BEGIN The records

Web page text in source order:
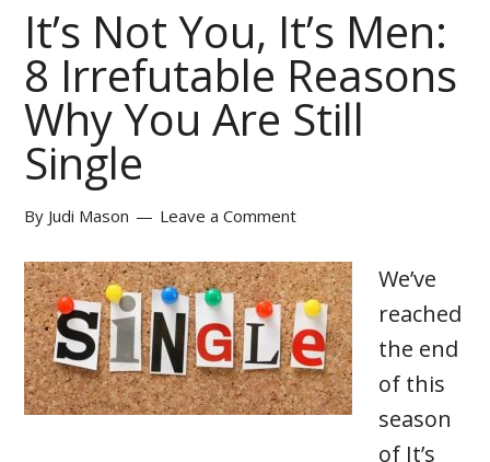
It’s Not You, It’s Men:
8 Irrefutable Reasons
Why You Are Still
Single
By Judi Mason Leave a Comment
We’ve
reached
the end
of this
season
of It’s
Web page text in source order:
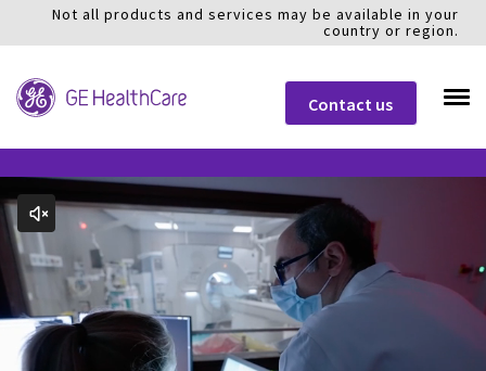
Not all products and services may be available in your
country or region.
Contact us
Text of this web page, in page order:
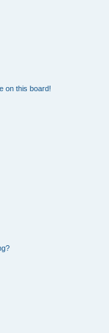
on this board!
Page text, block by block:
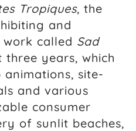
Tropiques, the
and
called Sad
years, which
animations, site-
and various
consumer
of sunlit beaches,
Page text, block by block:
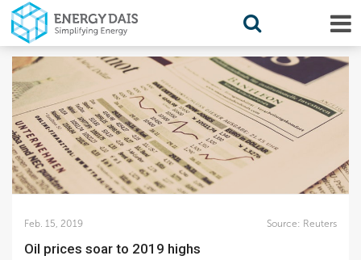
Feb. 15, 2019 Source: Reuters
Oil prices soar to 2019 highs
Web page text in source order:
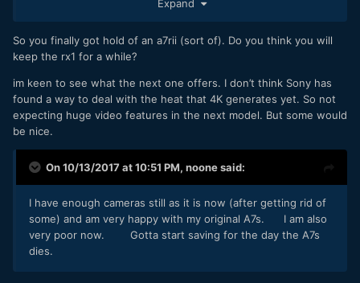
An a6000 is just a couple of hundred.
At the end of the day Panasonic drops worse.
My tip regarding the RX1r2... get one if you find one cheap.
The video on it is ok, worse than on the x100f which has
excellent video. But the lens and tilt screen seals the deal
for me for stills. Makes it worth the horrible battery and
other downsides.
Expand
So you finally got hold of an a7rii (sort of). Do you think you will
keep the rx1 for a while?
im keen to see what the next one offers. I don’t think Sony has
found a way to deal with the heat that 4K generates yet. So not
expecting huge video features in the next model. But some would
be nice.
On 10/13/2017 at 10:51 PM, noonesaid:
I have enough cameras still as it is now (after getting rid of
some) and am very happy with my original A7s. I am also
very poor now. Gotta start saving for the day the A7s
dies.
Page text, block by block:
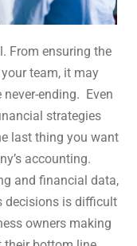
From ensuring the
team, it may
ending. Even
strategies
last thing you want
accounting.
and financial data,
decisions is difficult
owners making
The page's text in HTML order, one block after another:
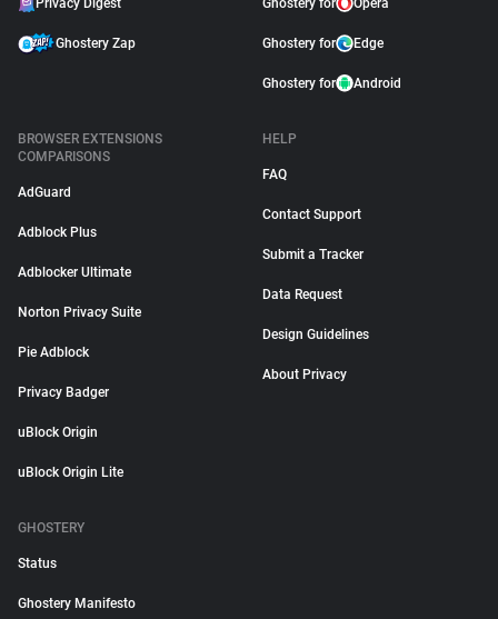
Privacy Digest
Ghostery Zap
Ghostery for Opera
Ghostery for Edge
Ghostery for Android
BROWSER EXTENSIONS
COMPARISONS
AdGuard
Adblock Plus
Adblocker Ultimate
Norton Privacy Suite
Pie Adblock
Privacy Badger
uBlock Origin
uBlock Origin Lite
HELP
FAQ
Contact Support
Submit a Tracker
Data Request
Design Guidelines
About Privacy
GHOSTERY
Status
Ghostery Manifesto
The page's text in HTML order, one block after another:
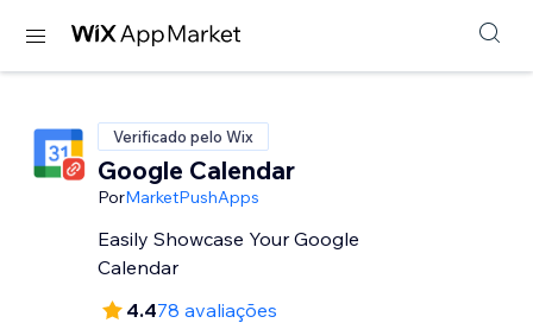
Verificado pelo Wix
Google Calendar
PorMarketPushApps
Easily Showcase Your Google
Calendar
4.478 avaliações
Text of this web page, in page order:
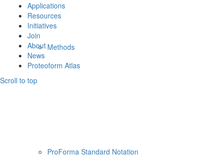
Methods
ProForma Standard Notation
Applications
Resources
Initiatives
Join
About
News
Proteoform Atlas
Scroll to top
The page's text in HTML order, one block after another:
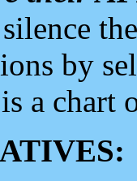
by
a chart
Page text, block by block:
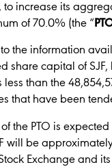
, to increase its
of 70.0% (the “
the information
share capital of
less than the
that have been
the PTO is
will be
Exchange and

END The records

The entries above must be output exactly, with every image left out.

→ Answer space
Web page text in source order:
It’s Not You, It’s Men:
8 Irrefutable Reasons
Why You Are Still
Single
By Judi Mason Leave a Comment
We’ve
reached
the end
of this
season
of It’s
Web page text in source order:
Not all products and services may be available in your
country or region.
Contact us
Text of this web page, in page order:
on this board!
Page text, block by block:
Tropiques, the
and
called Sad
years, which
animations, site-
and various
consumer
of sunlit beaches,
Page text, block by block:
Feb. 15, 2019 Source: Reuters
Oil prices soar to 2019 highs
Web page text in source order:
An a6000 is just a couple of hundred.
At the end of the day Panasonic drops worse.
My tip regarding the RX1r2... get one if you find one cheap.
The video on it is ok, worse than on the x100f which has
excellent video. But the lens and tilt screen seals the deal
for me for stills. Makes it worth the horrible battery and
other downsides.
Expand
So you finally got hold of an a7rii (sort of). Do you think you will
keep the rx1 for a while?
im keen to see what the next one offers. I don’t think Sony has
found a way to deal with the heat that 4K generates yet. So not
expecting huge video features in the next model. But some would
be nice.
On 10/13/2017 at 10:51 PM, noonesaid:
I have enough cameras still as it is now (after getting rid of
some) and am very happy with my original A7s. I am also
very poor now. Gotta start saving for the day the A7s
dies.
Page text, block by block:
From ensuring the
team, it may
ending. Even
strategies
last thing you want
accounting.
and financial data,
decisions is difficult
owners making
The page's text in HTML order, one block after another:
Privacy Digest
Ghostery Zap
Ghostery for Opera
Ghostery for Edge
Ghostery for Android
BROWSER EXTENSIONS
COMPARISONS
AdGuard
Adblock Plus
Adblocker Ultimate
Norton Privacy Suite
Pie Adblock
Privacy Badger
uBlock Origin
uBlock Origin Lite
HELP
FAQ
Contact Support
Submit a Tracker
Data Request
Design Guidelines
About Privacy
GHOSTERY
Status
Ghostery Manifesto
The page's text in HTML order, one block after another:
Verificado pelo Wix
Google Calendar
PorMarketPushApps
Easily Showcase Your Google
Calendar
4.478 avaliações
Text of this web page, in page order:
Methods
ProForma Standard Notation
Applications
Resources
Initiatives
Join
About
News
Proteoform Atlas
Scroll to top
The page's text in HTML order, one block after another:
by
a chart
Page text, block by block:
, to increase its
of 70.0% (the “
the information
share capital of
less than the
that have been
the PTO is
will be
Exchange and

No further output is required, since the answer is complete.